Hormones regulate many aspects of an individual's phenotype, including various physiological and behavioural traits [1]. A full understanding of the evolution of fitness-relevant traits such as reproductive investment, therefore, requires a corresponding knowledge of the evolution of the endocrine mechanisms that control the expression of the phenotype [24]. One important component of studies in evolutionary physiology is heritable individual variation, especially in relation to individual fitness [57], as it is the raw material of selection [79]. Furthermore, knowledge of the dynamics of endocrine signalling in relation to the reproductive investment of individuals will increase our understanding of reproductive decision-making and life-history trade-offs (e.g. [6,1012]).

Recent studies have demonstrated relationships between individual variation in circulating concentrations of hormones, behaviour and fitness during the breeding phase. For example, individual variation in plasma testosterone concentrations relates to male alternative reproductive strategies, territorial behaviour, paternal behaviour, reproductive success and survival in several vertebrates (e.g. [9,1315]). Individual variation in plasma prolactin (Prl) concentrations correlates with nestling provisioning rates in birds [16,17] and with alternative male reproductive tactics in mammals [18]. In birds, individual variation in baseline concentrations of corticosterone (Cort0) correlates with parental care, timing of breeding and reproductive success, although the direction of the relationship appears to be species-specific and dependent on sex and reproductive stage [5,1922] (see also [23]). Furthermore, stress-induced concentrations of corticosterone (maxCort) tend to show a negative relationship with reproductive behaviour [24,25].

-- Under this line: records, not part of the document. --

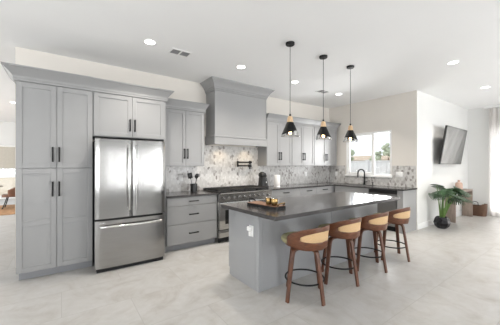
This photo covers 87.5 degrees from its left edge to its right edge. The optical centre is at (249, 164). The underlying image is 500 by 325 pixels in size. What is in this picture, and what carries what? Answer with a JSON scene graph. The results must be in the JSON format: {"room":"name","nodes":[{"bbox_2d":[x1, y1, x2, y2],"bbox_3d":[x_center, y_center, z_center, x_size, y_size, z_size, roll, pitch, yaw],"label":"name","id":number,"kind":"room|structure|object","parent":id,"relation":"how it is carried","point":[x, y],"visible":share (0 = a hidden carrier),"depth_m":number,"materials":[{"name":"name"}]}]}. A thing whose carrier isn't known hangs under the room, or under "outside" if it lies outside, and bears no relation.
{"room":"kitchen","nodes":[
{"label":"kitchen","id":0,"kind":"room"},
{"bbox_2d":[0,47,14,121],"bbox_3d":[-7.016,-1.873,7.161,9.200,0.200,9.976,0,0,-36],"label":"ceiling","id":1,"kind":"structure","parent":0,"point":[7,86],"depth_m":6.26,"materials":[{"name":"white paint"}]},
{"bbox_2d":[0,121,14,144],"bbox_3d":[-9.821,-0.173,11.134,9.100,3.200,0.150,0,0,-36],"label":"wall","id":2,"kind":"structure","parent":0,"point":[7,129],"depth_m":10.86,"materials":[{"name":"white paint"}]},
{"bbox_2d":[0,145,14,168],"bbox_3d":[-9.782,-0.310,10.995,4.800,0.975,0.070,0,0,-36],"label":"roller shade","id":3,"kind":"object","parent":2,"relation":"attached to","point":[7,152],"visible":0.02,"depth_m":10.81,"materials":[{"name":"beige fabric"}]},
{"bbox_2d":[15,47,328,267],"bbox_3d":[-0.441,-0.098,5.678,6.964,3.050,0.120,0,0,-36],"label":"wall","id":4,"kind":"structure","parent":0,"point":[185,90],"depth_m":4.48,"materials":[{"name":"white paint"}]},
{"bbox_2d":[166,98,209,165],"bbox_3d":[-1.198,-0.548,4.815,0.811,1.161,0.391,0,0,-36],"label":"upper cabinet","id":5,"kind":"object","parent":4,"relation":"attached to","point":[184,119],"visible":0.89,"depth_m":4.67,"materials":[{"name":"grey paint"}]},
{"bbox_2d":[200,76,274,147],"bbox_3d":[-0.230,-1.004,5.441,1.516,1.233,0.509,0,0,-36],"label":"range hood","id":6,"kind":"object","parent":4,"relation":"attached to","point":[236,111],"visible":1,"depth_m":5.23,"materials":[{"name":"grey paint"}]},
{"bbox_2d":[166,145,328,191],"bbox_3d":[0.296,0.062,6.130,4.916,0.896,0.010,0,0,-36],"label":"backsplash","id":7,"kind":"structure","parent":4,"relation":"attached to","point":[220,168],"depth_m":5.64,"materials":[{"name":"tile"}]},
{"bbox_2d":[237,161,251,168],"bbox_3d":[-0.100,0.009,5.742,0.416,0.186,0.155,0,0,-36],"label":"pot filler","id":8,"kind":"object","parent":7,"relation":"attached to","point":[249,165],"visible":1,"depth_m":5.71,"materials":[{"name":"black metal"}]},
{"bbox_2d":[258,113,293,165],"bbox_3d":[0.612,-0.548,6.112,0.775,1.161,0.406,0,0,-36],"label":"upper cabinet","id":9,"kind":"object","parent":4,"relation":"attached to","point":[278,151],"visible":0.85,"depth_m":5.96,"materials":[{"name":"grey paint"}]},
{"bbox_2d":[292,117,316,165],"bbox_3d":[1.254,-0.548,6.575,0.804,1.161,0.406,0,0,-36],"label":"upper cabinet","id":10,"kind":"object","parent":4,"relation":"attached to","point":[302,145],"visible":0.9,"depth_m":6.46,"materials":[{"name":"grey paint"}]},
{"bbox_2d":[314,120,340,165],"bbox_3d":[1.996,-0.548,7.110,1.021,1.161,0.406,0,0,-36],"label":"upper cabinet","id":11,"kind":"object","parent":4,"relation":"attached to","point":[325,150],"visible":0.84,"depth_m":6.97,"materials":[{"name":"grey paint"}]},
{"bbox_2d":[0,0,499,108],"bbox_3d":[1.523,-1.773,1.236,16.116,0.300,9.623,0,0,-36],"label":"ceiling","id":12,"kind":"structure","parent":0,"point":[394,47],"depth_m":3.42,"materials":[{"name":"white paint"}]},
{"bbox_2d":[143,39,156,44],"bbox_3d":[-1.324,-1.620,3.459,0.170,0.006,0.170,0,0,-36],"label":"recessed light","id":13,"kind":"object","parent":12,"relation":"in","point":[146,41],"visible":1,"depth_m":3.46,"materials":[{"name":"white plastic"}]},
{"bbox_2d":[145,40,154,43],"bbox_3d":[-1.324,-1.621,3.459,0.131,0.003,0.131,0,0,-36],"label":"diffuser","id":14,"kind":"object","parent":13,"relation":"attached to","point":[146,41],"depth_m":3.47,"materials":[{"name":"white plastic"}]},
{"bbox_2d":[168,48,191,57],"bbox_3d":[-1.013,-1.619,3.788,0.300,0.008,0.190,0,0,-36],"label":"ceiling vent","id":15,"kind":"object","parent":12,"relation":"in","point":[174,51],"visible":1,"depth_m":3.78,"materials":[{"name":"white plastic"}]},
{"bbox_2d":[236,65,245,68],"bbox_3d":[-0.150,-1.620,4.343,0.170,0.006,0.170,0,0,-36],"label":"recessed light","id":16,"kind":"object","parent":12,"relation":"in","point":[237,66],"visible":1,"depth_m":4.36,"materials":[{"name":"white plastic"}]},
{"bbox_2d":[281,41,298,136],"bbox_3d":[0.536,-1.000,3.488,0.242,1.246,0.242,0,0,-36],"label":"pendant lamp","id":17,"kind":"object","parent":12,"relation":"hanging from","point":[289,128],"visible":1,"depth_m":3.44,"materials":[{"name":"black metal"}]},
{"bbox_2d":[315,89,329,93],"bbox_3d":[1.623,-1.619,5.807,0.300,0.008,0.200,0,0,-36],"label":"ceiling vent","id":18,"kind":"object","parent":12,"relation":"in","point":[318,91],"visible":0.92,"depth_m":5.79,"materials":[{"name":"white plastic"}]},
{"bbox_2d":[315,54,330,139],"bbox_3d":[1.099,-1.000,3.912,0.242,1.246,0.242,0,0,-36],"label":"pendant lamp","id":19,"kind":"object","parent":12,"relation":"hanging from","point":[323,132],"visible":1,"depth_m":3.88,"materials":[{"name":"black metal"}]},
{"bbox_2d":[343,65,357,141],"bbox_3d":[1.660,-1.000,4.317,0.242,1.246,0.242,0,0,-36],"label":"pendant lamp","id":20,"kind":"object","parent":12,"relation":"hanging from","point":[350,135],"visible":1,"depth_m":4.29,"materials":[{"name":"black metal"}]},
{"bbox_2d":[446,60,459,64],"bbox_3d":[3.229,-1.620,4.155,0.170,0.006,0.170,0,0,-36],"label":"recessed light","id":21,"kind":"object","parent":12,"relation":"in","point":[455,61],"visible":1,"depth_m":4.15,"materials":[{"name":"white plastic"}]},
{"bbox_2d":[484,104,499,108],"bbox_3d":[7.756,-1.593,5.657,0.030,0.059,4.100,0,0,-36],"label":"track","id":22,"kind":"object","parent":12,"relation":"attached to","point":[491,106],"visible":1,"depth_m":7.17,"materials":[{"name":"white paint"}]},
{"bbox_2d":[489,107,499,216],"bbox_3d":[7.771,-0.063,5.637,0.107,2.950,3.950,0,0,-36],"label":"curtain","id":23,"kind":"object","parent":22,"relation":"hanging from","point":[494,113],"visible":1,"depth_m":7.13,"materials":[{"name":"white fabric"}]},
{"bbox_2d":[0,198,499,324],"bbox_3d":[-1.356,1.477,5.311,16.016,0.100,19.600,0,0,-36],"label":"floor","id":24,"kind":"structure","parent":0,"point":[451,276],"depth_m":2.94,"materials":[{"name":"tile"}]},
{"bbox_2d":[0,204,14,215],"bbox_3d":[-8.013,1.421,8.030,4.800,0.011,2.400,0,0,-36],"label":"rug","id":25,"kind":"object","parent":24,"relation":"on","point":[9,209],"visible":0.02,"depth_m":8.03,"materials":[{"name":"brown fabric"}]},
{"bbox_2d":[2,187,14,208],"bbox_3d":[-7.685,1.002,8.574,0.649,0.818,0.663,0,0,-36],"label":"dining chair","id":26,"kind":"object","parent":25,"relation":"on","point":[11,193],"visible":0.31,"depth_m":8.29,"materials":[{"name":"brown wood"}]},
{"bbox_2d":[0,61,92,279],"bbox_3d":[-2.689,0.124,3.541,0.916,2.605,0.711,0,0,-36],"label":"pantry cabinet","id":27,"kind":"object","parent":24,"relation":"on","point":[54,109],"visible":1,"depth_m":3.34,"materials":[{"name":"grey paint"}]},
{"bbox_2d":[92,137,164,272],"bbox_3d":[-1.852,0.536,3.942,0.905,1.782,0.868,0,0,-36],"label":"refrigerator","id":28,"kind":"object","parent":24,"relation":"on","point":[128,175],"visible":0.99,"depth_m":3.60,"materials":[{"name":"silver metal"}]},
{"bbox_2d":[93,77,173,252],"bbox_3d":[-1.869,0.124,4.143,1.116,2.605,0.696,0,0,-36],"label":"tall cabinet","id":29,"kind":"object","parent":24,"relation":"on","point":[121,110],"visible":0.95,"depth_m":3.88,"materials":[{"name":"grey paint"}]},
{"bbox_2d":[166,195,216,251],"bbox_3d":[-1.131,0.985,4.684,0.915,0.884,0.645,0,0,-36],"label":"base cabinet","id":30,"kind":"object","parent":24,"relation":"on","point":[190,221],"visible":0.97,"depth_m":4.43,"materials":[{"name":"grey paint"}]},
{"bbox_2d":[166,190,217,197],"bbox_3d":[-1.142,0.526,4.701,0.917,0.032,0.642,0,0,-36],"label":"countertop","id":31,"kind":"structure","parent":30,"relation":"on","point":[178,194],"depth_m":4.59,"materials":[{"name":"grey stone"}]},
{"bbox_2d":[190,183,196,191],"bbox_3d":[-1.046,0.434,4.868,0.130,0.152,0.130,0,0,-36],"label":"utensil crock","id":32,"kind":"object","parent":31,"relation":"on","point":[193,187],"visible":0.94,"depth_m":4.81,"materials":[{"name":"black plastic"}]},
{"bbox_2d":[203,185,272,242],"bbox_3d":[-0.237,0.944,5.276,1.216,0.966,0.748,0,0,-36],"label":"range","id":33,"kind":"object","parent":24,"relation":"on","point":[226,194],"visible":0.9,"depth_m":4.86,"materials":[{"name":"silver metal"}]},
{"bbox_2d":[205,188,266,192],"bbox_3d":[-0.270,0.513,5.322,1.212,0.016,0.635,0,0,-36],"label":"cooktop","id":34,"kind":"object","parent":33,"relation":"in","point":[206,189],"depth_m":5.07,"materials":[{"name":"black metal"}]},
{"bbox_2d":[271,188,299,197],"bbox_3d":[0.614,0.985,5.941,0.932,0.884,0.641,0,0,-36],"label":"base cabinet","id":35,"kind":"object","parent":24,"relation":"on","point":[284,193],"visible":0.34,"depth_m":5.71,"materials":[{"name":"grey paint"}]},
{"bbox_2d":[229,204,376,292],"bbox_3d":[0.912,0.994,3.884,2.565,0.867,0.632,0,0,-36],"label":"kitchen island","id":36,"kind":"object","parent":24,"relation":"on","point":[258,255],"visible":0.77,"depth_m":3.18,"materials":[{"name":"grey paint"}]},
{"bbox_2d":[247,225,252,236],"bbox_3d":[0.000,0.764,2.995,0.045,0.125,0.075,0,0,-36],"label":"outlet plate","id":37,"kind":"object","parent":36,"relation":"attached to","point":[250,227],"depth_m":2.99,"materials":[{"name":"white plastic"}]},
{"bbox_2d":[222,192,399,220],"bbox_3d":[1.012,0.538,3.784,2.675,0.042,1.040,0,0,-37],"label":"island countertop","id":38,"kind":"structure","parent":36,"relation":"on","point":[297,206],"depth_m":3.38,"materials":[{"name":"grey stone"}]},
{"bbox_2d":[247,198,285,209],"bbox_3d":[0.193,0.477,3.210,0.190,0.079,0.570,0,0,-42],"label":"serving tray","id":39,"kind":"object","parent":38,"relation":"on","point":[255,203],"visible":0.99,"depth_m":3.12,"materials":[{"name":"brown wood"}]},
{"bbox_2d":[265,197,271,204],"bbox_3d":[0.226,0.435,3.122,0.082,0.090,0.082,0,0,-36],"label":"brass cup","id":40,"kind":"object","parent":39,"relation":"on","point":[268,199],"visible":0.86,"depth_m":3.09,"materials":[{"name":"metal"}]},
{"bbox_2d":[271,198,277,205],"bbox_3d":[0.285,0.435,3.048,0.082,0.090,0.082,0,0,-36],"label":"brass cup","id":41,"kind":"object","parent":39,"relation":"on","point":[274,201],"visible":0.98,"depth_m":3.02,"materials":[{"name":"metal"}]},
{"bbox_2d":[281,225,329,305],"bbox_3d":[0.593,1.029,2.839,0.521,0.796,0.500,0,0,22],"label":"counter stool","id":42,"kind":"object","parent":24,"relation":"on","point":[314,240],"visible":1,"depth_m":2.66,"materials":[{"name":"brown wood"}]},
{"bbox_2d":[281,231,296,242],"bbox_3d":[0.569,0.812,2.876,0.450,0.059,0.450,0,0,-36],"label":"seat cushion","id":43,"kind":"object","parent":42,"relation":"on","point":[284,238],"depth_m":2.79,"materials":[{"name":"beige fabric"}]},
{"bbox_2d":[300,187,316,195],"bbox_3d":[1.220,0.985,6.378,0.558,0.884,0.641,0,0,-36],"label":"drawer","id":44,"kind":"object","parent":24,"relation":"on","point":[312,190],"visible":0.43,"depth_m":6.13,"materials":[{"name":"grey paint"}]},
{"bbox_2d":[317,186,331,193],"bbox_3d":[1.690,0.985,6.717,0.598,0.884,0.641,0,0,-36],"label":"drawer","id":45,"kind":"object","parent":24,"relation":"on","point":[325,189],"visible":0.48,"depth_m":6.48,"materials":[{"name":"grey paint"}]},
{"bbox_2d":[318,217,361,286],"bbox_3d":[1.111,1.029,3.256,0.521,0.796,0.500,0,0,22],"label":"counter stool","id":46,"kind":"object","parent":24,"relation":"on","point":[348,230],"visible":0.95,"depth_m":3.08,"materials":[{"name":"brown wood"}]},
{"bbox_2d":[335,186,369,193],"bbox_3d":[2.666,0.985,6.486,0.641,0.884,0.900,0,0,-36],"label":"base cabinet","id":47,"kind":"object","parent":24,"relation":"on","point":[337,188],"visible":0.07,"depth_m":6.28,"materials":[{"name":"grey paint"}]},
{"bbox_2d":[349,212,388,272],"bbox_3d":[1.644,1.029,3.641,0.521,0.796,0.500,0,0,22],"label":"counter stool","id":48,"kind":"object","parent":24,"relation":"on","point":[376,223],"visible":0.91,"depth_m":3.46,"materials":[{"name":"brown wood"}]},
{"bbox_2d":[369,189,396,231],"bbox_3d":[3.122,0.991,5.878,0.582,0.872,0.608,0,0,-36],"label":"dishwasher","id":49,"kind":"object","parent":24,"relation":"on","point":[391,205],"visible":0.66,"depth_m":5.63,"materials":[{"name":"silver metal"}]},
{"bbox_2d":[374,207,410,261],"bbox_3d":[2.180,1.029,4.028,0.521,0.796,0.500,0,0,22],"label":"counter stool","id":50,"kind":"object","parent":24,"relation":"on","point":[398,217],"visible":0.82,"depth_m":3.84,"materials":[{"name":"brown wood"}]},
{"bbox_2d":[397,190,415,233],"bbox_3d":[3.353,0.985,5.580,0.624,0.884,0.120,0,0,-36],"label":"end panel","id":51,"kind":"object","parent":24,"relation":"on","point":[407,198],"visible":0.58,"depth_m":5.52,"materials":[{"name":"grey paint"}]},
{"bbox_2d":[428,184,474,228],"bbox_3d":[4.497,0.934,5.821,1.362,0.986,0.792,0,0,-36],"label":"potted plant","id":52,"kind":"object","parent":24,"relation":"on","point":[441,221],"visible":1,"depth_m":5.76,"materials":[{"name":"green plant"}]},
{"bbox_2d":[444,189,472,222],"bbox_3d":[5.495,1.051,6.859,1.360,0.752,0.225,0,0,-36],"label":"console table","id":53,"kind":"object","parent":24,"relation":"on","point":[467,209],"visible":0.43,"depth_m":7.15,"materials":[{"name":"grey wood"}]},
{"bbox_2d":[455,180,462,189],"bbox_3d":[5.478,0.539,6.850,0.164,0.270,0.164,0,0,-36],"label":"vase","id":54,"kind":"object","parent":53,"relation":"on","point":[458,183],"visible":0.78,"depth_m":6.79,"materials":[{"name":"ceramic"}]},
{"bbox_2d":[473,201,487,216],"bbox_3d":[6.379,1.230,7.327,0.260,0.394,0.420,0,0,-36],"label":"wicker basket","id":55,"kind":"object","parent":24,"relation":"on","point":[478,210],"visible":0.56,"depth_m":7.18,"materials":[{"name":"brown wicker"}]},
{"bbox_2d":[329,90,416,229],"bbox_3d":[3.033,-0.098,6.686,0.150,3.050,2.309,0,0,-36],"label":"wall","id":56,"kind":"structure","parent":0,"point":[397,113],"depth_m":6.18,"materials":[{"name":"white paint"}]},
{"bbox_2d":[345,130,391,177],"bbox_3d":[3.003,-0.252,6.655,0.135,1.131,1.250,0,0,-36],"label":"window","id":57,"kind":"structure","parent":56,"relation":"in","point":[348,173],"depth_m":6.54,"materials":[{"name":"white paint"}]},
{"bbox_2d":[329,166,415,187],"bbox_3d":[2.968,0.269,6.640,0.010,0.480,2.287,0,0,-36],"label":"backsplash","id":58,"kind":"structure","parent":56,"relation":"attached to","point":[408,179],"depth_m":6.29,"materials":[{"name":"tile"}]},
{"bbox_2d":[396,172,402,176],"bbox_3d":[3.421,0.227,5.995,0.009,0.120,0.152,0,0,-36],"label":"wall switch","id":59,"kind":"object","parent":58,"relation":"attached to","point":[398,174],"visible":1,"depth_m":5.98,"materials":[{"name":"white plastic"}]},
{"bbox_2d":[417,90,419,223],"bbox_3d":[3.667,-0.098,5.809,0.150,3.050,0.150,0,0,-36],"label":"trim","id":60,"kind":"structure","parent":56,"relation":"attached to","point":[418,92],"depth_m":5.75,"materials":[{"name":"white paint"}]},
{"bbox_2d":[420,92,467,222],"bbox_3d":[5.112,-0.098,6.855,3.418,3.050,0.150,0,0,-36],"label":"wall","id":61,"kind":"structure","parent":0,"point":[435,113],"depth_m":6.30,"materials":[{"name":"white paint"}]},
{"bbox_2d":[417,210,461,229],"bbox_3d":[5.044,1.362,6.700,3.407,0.130,0.015,0,0,-36],"label":"baseboard","id":62,"kind":"structure","parent":61,"relation":"attached to","point":[459,213],"depth_m":5.99,"materials":[{"name":"white paint"}]},
{"bbox_2d":[438,125,466,163],"bbox_3d":[5.058,-0.455,6.542,1.557,0.898,0.288,0,0,-36],"label":"television","id":63,"kind":"object","parent":61,"relation":"attached to","point":[454,138],"visible":1,"depth_m":6.39,"materials":[{"name":"black plastic"}]},
{"bbox_2d":[468,107,498,214],"bbox_3d":[8.528,-0.098,4.915,0.150,3.050,6.992,0,0,-36],"label":"wall","id":64,"kind":"structure","parent":0,"point":[478,118],"depth_m":7.49,"materials":[{"name":"white paint"}]},
{"label":"outside","id":65,"kind":"structure","parent":0,"visible":0},
{"bbox_2d":[0,177,14,195],"bbox_3d":[-21.484,1.497,18.410,26.697,0.100,25.000,0,0,-36],"label":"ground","id":66,"kind":"structure","parent":65,"point":[8,183],"depth_m":18.90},
{"bbox_3d":[2.199,0.985,7.119,0.693,0.884,0.585,0,0,-36],"label":"cabinet","id":67,"kind":"object","parent":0,"visible":0},
{"bbox_2d":[268,182,416,190],"bbox_3d":[1.843,0.526,5.822,2.790,0.032,2.317,0,0,-36],"label":"countertop","id":68,"kind":"structure","parent":67,"relation":"on","point":[308,185],"depth_m":6.06,"materials":[{"name":"grey stone"}]},
{"bbox_2d":[258,172,268,187],"bbox_3d":[0.291,0.335,5.759,0.202,0.349,0.212,0,0,-36],"label":"coffee grinder","id":69,"kind":"object","parent":68,"relation":"on","point":[263,181],"visible":0.87,"depth_m":5.69,"materials":[{"name":"black plastic"}]},
{"bbox_2d":[274,175,279,186],"bbox_3d":[0.624,0.372,6.024,0.150,0.276,0.150,0,0,-36],"label":"paper towel roll","id":70,"kind":"object","parent":68,"relation":"on","point":[276,177],"visible":1,"depth_m":5.96,"materials":[{"name":"white paper"}]},
{"bbox_2d":[341,184,375,185],"bbox_3d":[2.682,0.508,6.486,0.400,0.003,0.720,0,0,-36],"label":"sink","id":71,"kind":"object","parent":68,"relation":"in","point":[341,184],"visible":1,"depth_m":6.47,"materials":[{"name":"silver metal"}]},
{"bbox_2d":[357,169,366,184],"bbox_3d":[2.830,0.309,6.592,0.252,0.402,0.092,0,0,11],"label":"faucet","id":72,"kind":"object","parent":68,"relation":"on","point":[359,169],"visible":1,"depth_m":6.58,"materials":[{"name":"black metal"}]},
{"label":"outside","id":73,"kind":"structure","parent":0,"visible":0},
{"bbox_3d":[6.398,1.497,31.123,33.203,0.100,37.007,0,0,-36],"label":"ground","id":74,"kind":"structure","parent":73,"visible":0},
{"bbox_2d":[350,149,354,160],"bbox_3d":[10.214,-0.071,26.949,1.214,3.044,1.181,0,0,-36],"label":"tree","id":75,"kind":"object","parent":74,"relation":"on","point":[352,152],"visible":0.31,"depth_m":26.59,"materials":[{"name":"green plant"}]},
{"bbox_2d":[350,160,389,174],"bbox_3d":[6.154,0.597,13.688,0.120,1.700,12.120,0,0,-36],"label":"vinyl fence","id":76,"kind":"object","parent":74,"relation":"on","point":[381,166],"visible":0.12,"depth_m":13.52,"materials":[{"name":"white plastic"}]},
{"bbox_2d":[352,155,389,160],"bbox_3d":[15.260,0.197,30.123,7.000,2.500,14.000,0,0,-36],"label":"house","id":77,"kind":"structure","parent":74,"relation":"on","point":[356,158],"depth_m":29.33,"materials":[{"name":"beige paint"}]},
{"bbox_2d":[369,151,381,160],"bbox_3d":[11.841,0.051,24.616,1.122,2.801,1.067,0,0,-36],"label":"tree","id":78,"kind":"object","parent":74,"relation":"on","point":[378,155],"visible":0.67,"depth_m":24.37,"materials":[{"name":"green plant"}]},
{"bbox_2d":[381,143,389,159],"bbox_3d":[12.620,-0.294,23.788,1.256,3.490,1.246,0,0,-36],"label":"tree","id":79,"kind":"object","parent":74,"relation":"on","point":[385,147],"visible":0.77,"depth_m":23.51,"materials":[{"name":"green plant"}]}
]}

These studies suggest that correlations between individual variation in concentrations of single hormones and reproductive performance during the breeding season are functionally significant [20,26,27]. However, they do not take into account that seasonal changes in the concentrations of two or more hormones may have interactive effects on reproductive performance. Furthermore, major decisions about reproductive investment often are made during the pre-breeding season, where we know much less about the relationship between hormones and reproductive phenotype. For example, in birds, lay date (a trait often closely linked with reproductive fitness [28]) is set before the start of the breeding season [29,30]. To our knowledge only two studies have examined the relationship between the natural variation in concentration of circulating hormones during the pre-breeding season and subsequent reproductive investment. In one of these studies, female marine iguanas (Amblyrhynchus cristatus) with low Cort0 and maxCort during the pre-breeding season were more likely to breed that year than those with high Cort0 and maxCort [31], while in the second study female snow petrels (Pagrodroma nivea) with elevated pre-breeding Cort0 had a high probability of skipping breeding that year [32]. Additionally, experimental treatment of female side-blotched lizards (Uta stansburiana) with Cort prior to the breeding season altered their tendency to reproduce, although in opposite directions depending on the reproductive strategy/morph of individuals [33].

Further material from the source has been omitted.